#### Problem requirements:
The lines to copy run from the one containing "Test Setup [16, 40, 83, 56]" to the end of the records below; repeat them exactly and include nothing else.

====== Listed records

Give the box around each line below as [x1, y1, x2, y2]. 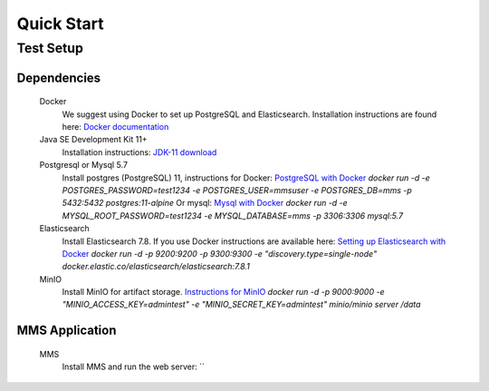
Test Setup [16, 40, 83, 56]
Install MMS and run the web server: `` [62, 361, 206, 372]
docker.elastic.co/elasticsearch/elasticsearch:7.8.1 [62, 261, 251, 272]
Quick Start [16, 14, 104, 34]
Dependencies [16, 70, 101, 85]
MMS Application [16, 323, 117, 338]
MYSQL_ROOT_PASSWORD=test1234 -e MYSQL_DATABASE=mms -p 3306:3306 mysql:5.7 [62, 210, 403, 221]
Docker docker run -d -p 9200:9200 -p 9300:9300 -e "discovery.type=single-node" [62, 248, 378, 259]

============

#### Written solution:
Test Setup [16, 40, 83, 56]
Install MMS and run the web server: `` [62, 361, 206, 372]
docker.elastic.co/elasticsearch/elasticsearch:7.8.1 [62, 261, 251, 272]
Quick Start [16, 14, 104, 34]
Dependencies [16, 70, 101, 85]
MMS Application [16, 323, 117, 338]
MYSQL_ROOT_PASSWORD=test1234 -e MYSQL_DATABASE=mms -p 3306:3306 mysql:5.7 [62, 210, 403, 221]
Docker docker run -d -p 9200:9200 -p 9300:9300 -e "discovery.type=single-node" [62, 248, 378, 259]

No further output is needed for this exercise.